Die Erfindung wird nun anhand von Beispielen mit Bezug auf die Zeichnungen eingehender beschrieben:

1 zeigt in einer schematischen Darstellung eine Strahlungsbildwandler-Photosensormatrix;

2 zeigt eine Schnittansicht eines Abschnitts eines Strahlungsbildwandlers gemäß einem Ausführungsbeispiel der vorliegenden Erfindung;

3 zeigt eine Schnittansicht eines Abschnitts eines Strahlungsbildwandlers, der außerhalb des Gegenstand der vorliegenden Erfindung fällt;

4 zeigt eine Schnittansicht eines Abschnitts eines Strahlungsbildwandlers gemäß einem weiteren Ausführungsbeispiel der Erfindung der vorliegenden Erfindung;

5 zeigt eine Schnittansicht eines Abschnitts eines Strahlungsbildwandlers gemäß noch einem weiteren Ausführungsbeispiel der vorliegenden Erfindung;

6 zeigt eine Schnittansicht eines Abschnitts eines Strahlungsbildwandlers gemäß einem Ausführungsbeispiel der vorliegenden Erfindung, wobei die Figur vielfältige Reflexionswinkel des Lichts in dem Bildwandler veranschaulicht;

7 zeigt eine Schnittansicht eines Abschnitts eines Strahlungsbildwandlers gemäß noch einem Ausführungsbeispiel der vorliegenden Erfindung; und

8 zeigt eine grafische Darstellung des Reflexionskoeffizienten in Abhängigkeit von dem Einfallswinkel von Licht, das sich zwischen Cäsiumjodid und Siliziumoxid ausbreitet.

Ein Halbleiter-Strahlungsbildwandler 100 weist gewöhnlich, wie in 1 veranschaulicht, eine Photosensormatrix 110 mit vielen in Zeilen und Spalten angeordneten Pixeln 120 auf. Die Photosensormatrix 110 ist optisch mit einem über der Photosensormatrix angeordneten Szintillator 150 (2) gekoppelt/verbunden. Im Betrieb ist der Bildwandler 100 so positioniert, dass eine abzubildende Strahlung, beispielsweise Röntgenstrahlung und dergleichen, auf den Szintillator 150 auftrifft, der gewöhnlich auf einem Material wie Cäsiumjodid oder dergleichen basiert. Die einfallende Strahlung tritt gewöhnlich über eine erste Oberfläche 160 in den Szintillator 150 ein und wird in dem Szintillatormaterial in einem Vorgang absorbiert, der zur Erzeugung optischer Photonen führt.

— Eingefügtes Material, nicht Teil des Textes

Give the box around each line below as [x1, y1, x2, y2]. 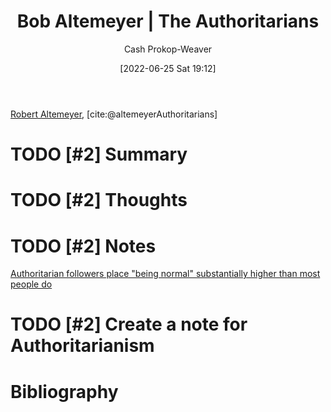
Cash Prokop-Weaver [123, 43, 213, 55]
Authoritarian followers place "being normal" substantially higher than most [10, 268, 321, 280]
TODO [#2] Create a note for [10, 313, 248, 336]
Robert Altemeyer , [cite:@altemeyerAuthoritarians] [10, 108, 218, 120]
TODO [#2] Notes [10, 235, 157, 257]
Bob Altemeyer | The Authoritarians [16, 10, 320, 33]
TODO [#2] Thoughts [10, 189, 188, 212]
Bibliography [10, 380, 119, 403]
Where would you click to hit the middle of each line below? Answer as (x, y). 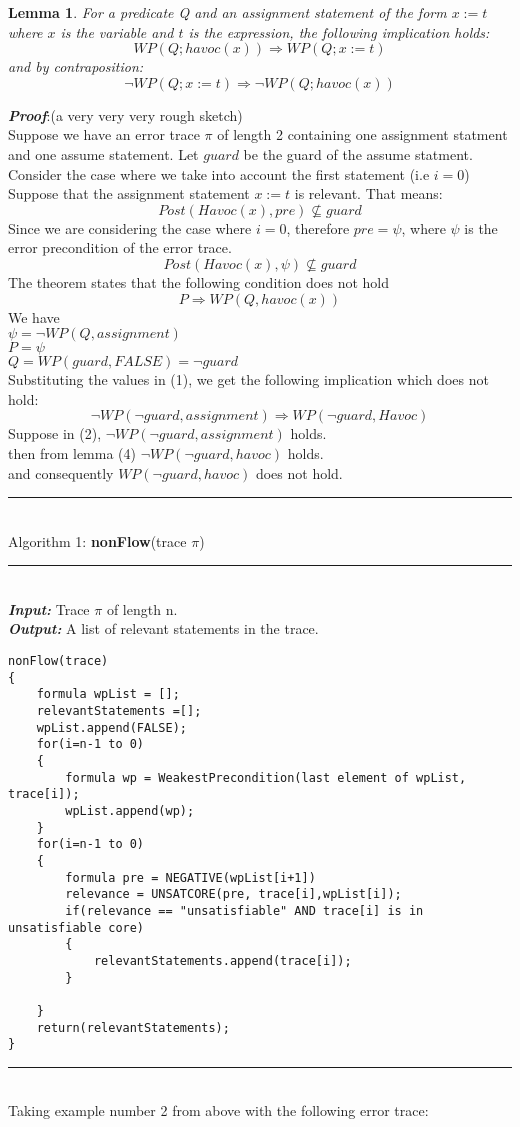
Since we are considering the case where (130, 227)
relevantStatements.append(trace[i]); (222, 960)
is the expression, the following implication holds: (339, 31)
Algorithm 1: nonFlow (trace (97, 540)
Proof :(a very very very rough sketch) (125, 114)
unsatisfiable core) (76, 927)
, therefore (318, 227)
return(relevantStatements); (133, 1027)
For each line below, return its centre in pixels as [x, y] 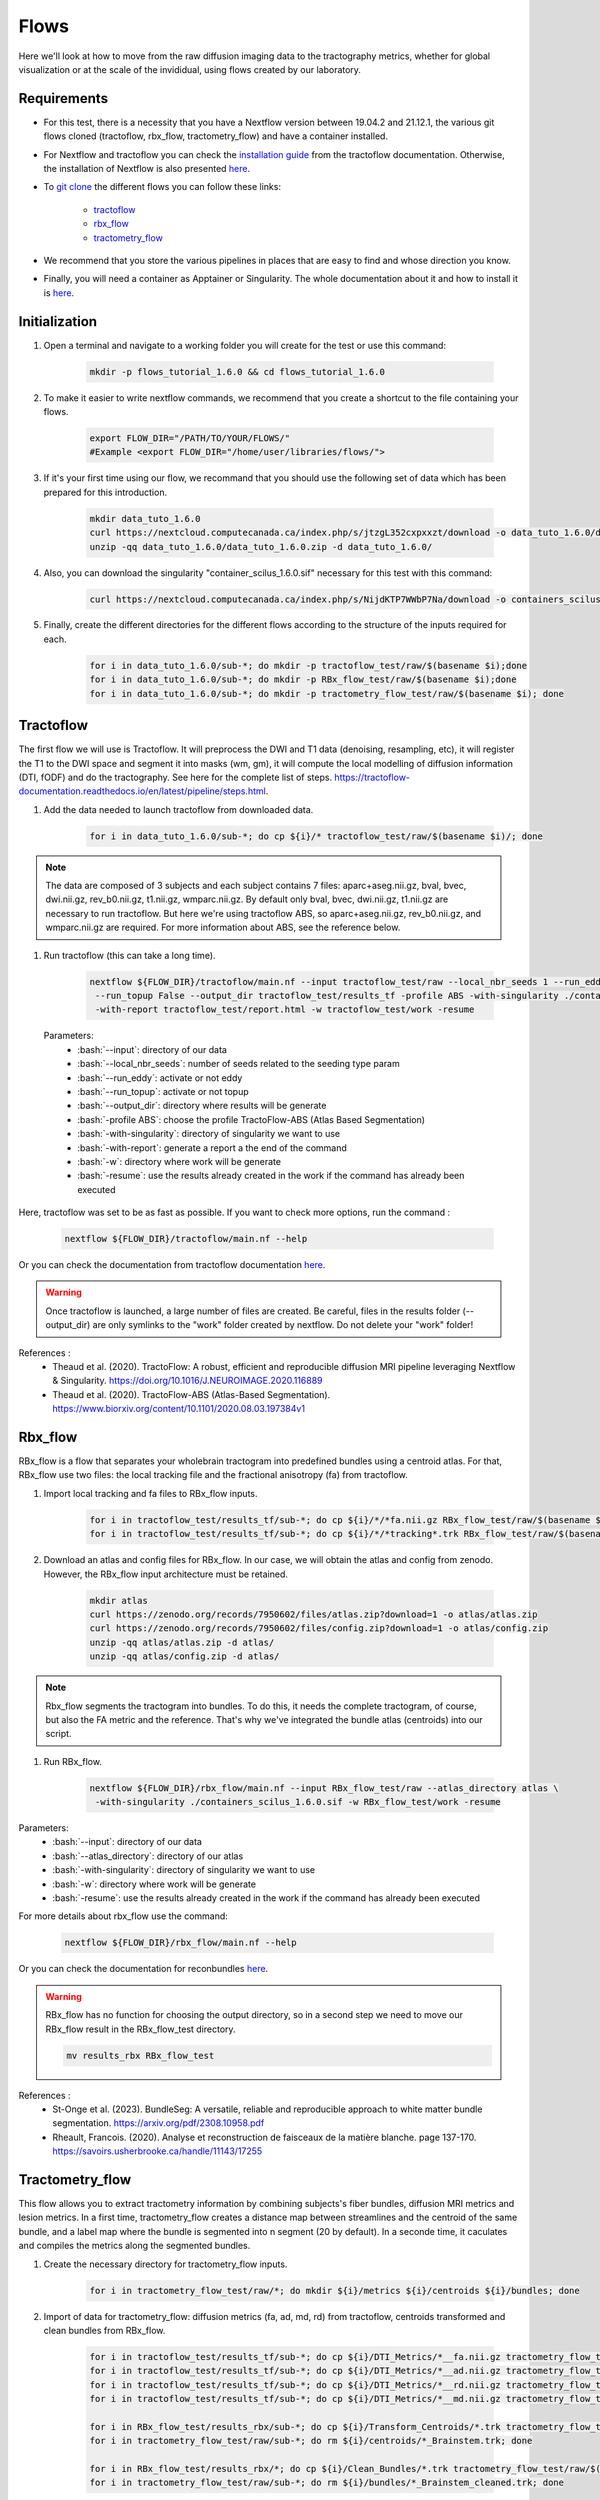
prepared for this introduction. [105, 492]
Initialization [58, 321]
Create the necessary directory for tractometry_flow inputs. [165, 2264]
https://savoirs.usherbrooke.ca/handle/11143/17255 [157, 2151]
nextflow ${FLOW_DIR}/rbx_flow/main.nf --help [180, 1943]
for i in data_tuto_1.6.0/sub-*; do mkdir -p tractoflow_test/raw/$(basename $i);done [308, 665]
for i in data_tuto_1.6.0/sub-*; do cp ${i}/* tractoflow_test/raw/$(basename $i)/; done [316, 836]
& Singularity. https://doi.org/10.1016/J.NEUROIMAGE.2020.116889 [188, 1381]
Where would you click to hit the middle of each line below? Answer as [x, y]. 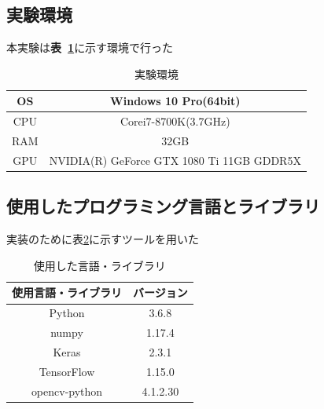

Eine durch die Photosensormatrix 110 durchgeführte Detektion der optischen Photonen, die emittiert werden, wenn die einfallende Strahlung von dem Szintillatormaterial absorbiert wird, gestattet die Erzeugung eines elektrischen Signals, das dem Muster der einfallenden Strahlung entspricht.

In der Photosensormatrix 110 weist jedes der Pixel 120 einen Photosensor 122 auf, beispielsweise eine Photodiode, die über eine Schaltereinrichtung 124 mit Adressleitungen 126, 128 verbunden wird. Die Schaltereinrichtung 124 basiert gewöhnlich auf einem Dünnschicht-Feldeffekttransistor ("TFT" oder "FET"); die Adressleitung 126 wird gewöhnlich als eine Abtastzeile bezeichnet und wird mit den entsprechenden Steuerelektroden von TFTs 124 in Pixeln verbunden, die entlang einer Zeile in der Photosensormatrix 110 angeordnet sind. Ein an eine Abtastzeile angelegtes Signal bewirkt, dass der TFT 124 leitend wird, und ermöglicht dadurch das Auslesen eines auf dem Photosensor 122 vorhandenen elektrischen Signals aus der üblicherweise als eine Datenleitung bezeichneten Adressleitung 128.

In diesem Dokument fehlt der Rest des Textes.